Shivanjani Lal, Suruu [to begin] (2018). Installation image courtesy of the artist.
Located on the south-eastern edge of New South Wales, Bega Valley Regional Gallery (BVRG) is attentive to its geographic position – but the gallery’s current exhibition speaks to a more expansive understanding of what constitutes the southeast.
Titled Like This Incense Your Spirit Must Burn, the exhibition showcases the practice of Shivanjani Lal, a multidisciplinary Australian artist with Indo-Fijian ancestry. Lal works across video, installation, archival images, found materials, performance and ritual to create multisensory explorations of intergenerational trauma, grief and healing.
‘Bodies are landscapes,’ Lal told ArtsHub. Her exhibition draws on her family’s history as indentured labourers, and her own body – what it remembers, the marks it bears, how it has learned to move – is part of grounding that work. Her tattoos, which were inked by Melanesian artist Julia Mage’au Gray in memory of Lal’s grandmothers who both had tattoos, are not visible in the work itself, but Lal explained that they help form the connection between India, Fiji and Australia.
Shivanjani Lal, Palwaar (2019). Folded Sari, Haldi and archival photograph. Installation image courtesy of the artist.
Lal also activates space through ritual use of materials. Lal uses saris, brown paper, and even turmeric to mark space within gallery walls – and to engage the audience as participants. ‘I grew up in a Hindu family; all of our rituals involve covering the ground,’ she said. ‘By covering the floor, you lower your gaze to the floor. It’s a sort of invocation or bowing that I could never do but it asks people to try.’
The exhibition asks audiences to take part in remaking the archive. ‘Can you remember, or can you help me remember? There’s work that needs to be done in terms of acknowledgement and accountability, especially in Australia,’ Lal said. ‘Australia’s role in the Pacific during this period of time is not a joyous one, and enabled a lot of structural violence that’s still embedded in Fiji toward Indo-Fijian communities.’

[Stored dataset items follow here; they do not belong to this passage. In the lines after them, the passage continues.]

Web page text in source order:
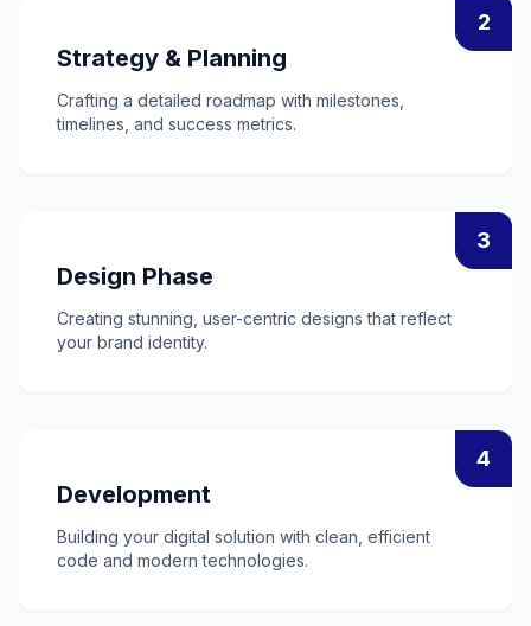
2
Strategy & Planning
Crafting a detailed roadmap with milestones,
timelines, and success metrics.
3
Design Phase
Creating stunning, user-centric designs that reflect
your brand identity.
4
Development
Building your digital solution with clean, efficient
code and modern technologies.
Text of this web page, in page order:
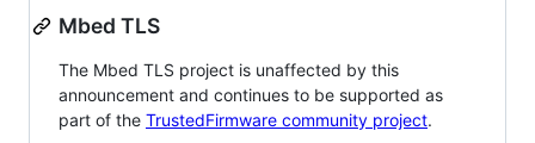
Mbed TLS
The Mbed TLS project is unaffected by this
announcement and continues to be supported as
part of the TrustedFirmware community project.
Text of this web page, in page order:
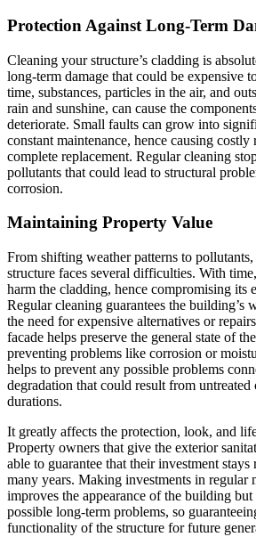
Protection Against Long-Term
Cleaning your structure’s cladding is
long-term damage that could be expensive
time, substances, particles in the air, and
rain and sunshine, can cause the
deteriorate. Small faults can grow into
constant maintenance, hence causing costly
complete replacement. Regular cleaning
pollutants that could lead to structural
corrosion.
Maintaining Property Value
From shifting weather patterns to
structure faces several difficulties. With
harm the cladding, hence compromising its
Regular cleaning guarantees the building’s
the need for expensive alternatives or
facade helps preserve the general state of
preventing problems like corrosion or
helps to prevent any possible problems
degradation that could result from
durations.
It greatly affects the protection, look, and
Property owners that give the exterior
able to guarantee that their investment
many years. Making investments in regular
improves the appearance of the building
possible long-term problems, so
functionality of the structure for future
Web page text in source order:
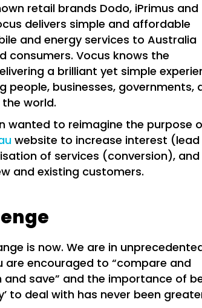
retail brands Dodo, iPrimus and
delivers simple and affordable
and energy services to Australia
consumers. Vocus knows the
a brilliant yet simple
people, businesses, governments,
world.
wanted to reimagine the purpose
website to increase interest (lead
of services (conversion), and
and existing customers.
is now. We are in
are encouraged to “compare and
and save” and the importance of
to deal with has never been
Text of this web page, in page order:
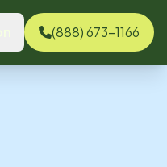
(888) 673-1166
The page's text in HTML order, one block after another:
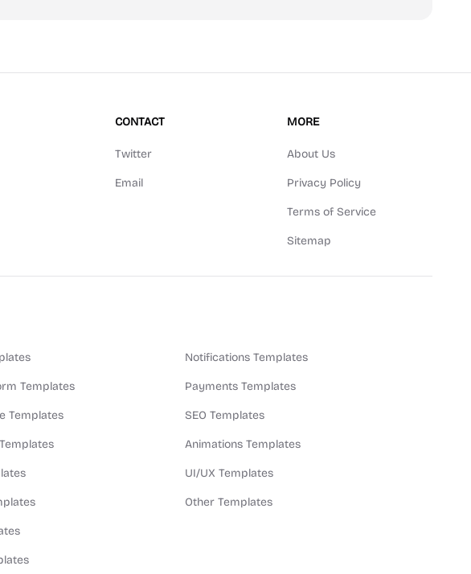
CONTACT
Twitter
Email
MORE
About Us
Privacy Policy
Terms of Service
Sitemap
Templates
Templates
Notifications Templates
Payments Templates
SEO Templates
Animations Templates
UI/UX Templates
Other Templates
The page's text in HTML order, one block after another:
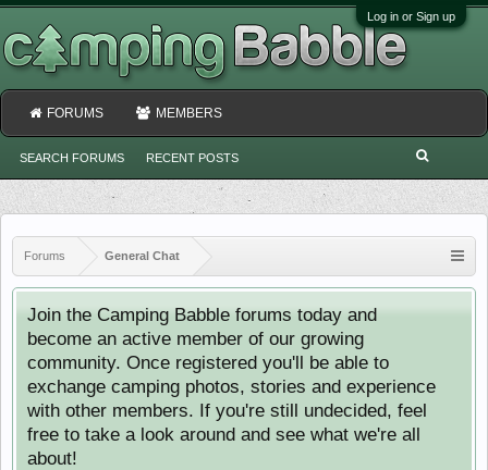
Log in or Sign up
Forums General Chat
Join the Camping Babble forums today and
become an active member of our growing
community. Once registered you'll be able to
exchange camping photos, stories and experience
with other members. If you're still undecided, feel
free to take a look around and see what we're all
about!
FORUMS
SEARCH FORUMS RECENT POSTS
MEMBERS
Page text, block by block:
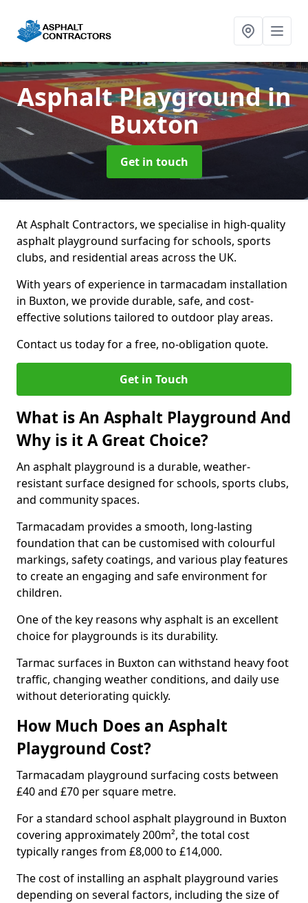
Asphalt Playgroundin
Buxton
Get in touch
At Asphalt Contractors, we specialise in high-quality
asphalt playground surfacing for schools, sports
clubs, and residential areas across the UK.
With years of experience in tarmacadam installation
in Buxton, we provide durable, safe, and cost-
effective solutions tailored to outdoor play areas.
Contact us today for a free, no-obligation quote.
Get in Touch
What is An Asphalt Playground And
Why is it A Great Choice?
An asphalt playground is a durable, weather-
resistant surface designed for schools, sports clubs,
and community spaces.
Tarmacadam provides a smooth, long-lasting
foundation that can be customised with colourful
markings, safety coatings, and various play features
to create an engaging and safe environment for
children.
One of the key reasons why asphalt is an excellent
choice for playgrounds is its durability.
Tarmac surfaces in Buxton can withstand heavy foot
traffic, changing weather conditions, and daily use
without deteriorating quickly.
How Much Does an Asphalt
Playground Cost?
Tarmacadam playground surfacing costs between
£40 and £70 per square metre.
For a standard school asphalt playground in Buxton
covering approximately 200m², the total cost
typically ranges from £8,000 to £14,000.
The cost of installing an asphalt playground varies
depending on several factors, including the size of
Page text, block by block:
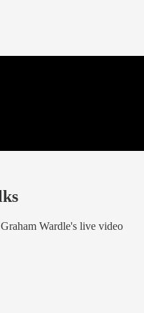
Wardle's live video
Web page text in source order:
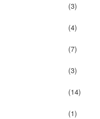
(3)
(4)
(7)
(3)
(14)
(1)

However, Lal is also anxious to define her work away from the current political climate in both Fiji and India – especially after spending the last couple of years researching in India, in which time Lal became more conscious of caste stratification and the growing power of the Hindu right. Lal renamed one work, initially called Pranam, to disrupt possible links to the Hindu right, and has been increasingly attentive to political complexities and power relations in India.
‘Because I’m culturally South Asian, I felt a responsibility to not be taking something. I think it’s easy to go somewhere and use people and not pay them correctly or ignore the sociopolitical situation … If I’m coming in from a position of privilege, how do I make work that either accounts for that or is able to navigate that in a way that reflects who I am?’ Lal asked herself.
Shivanjani Lal. Haldi stained archival photograph. Installation image courtesy of the artist.
Lal’s show, which includes work she has produced over the last three years, forms the third volume in the gallery’s South/East Interference series which seeks to reframe what it means for BVRG to be a ‘regional’ gallery.
‘I want to reframe the notion of “southeast” in terms of Australasia and introduce the idea of being part of Southeast Asia to our audience,’ said exhibition curator and gallery director Iain Dawson. ‘South/East Interference is about emphasising that the Bega Valley Regional Gallery program is not restricted, simplified or changed down a gear because of our physical location.’
‘Whether it’s through technology or cheap travel, we are all global citizens now; the regions aren’t backwaters – we are able to influence the agenda.’
South/East Interference Vol. III – Like This Incense Your Spirit Must Burn is open at Bega Valley Regional Gallery from 14 September to 9 November 2019.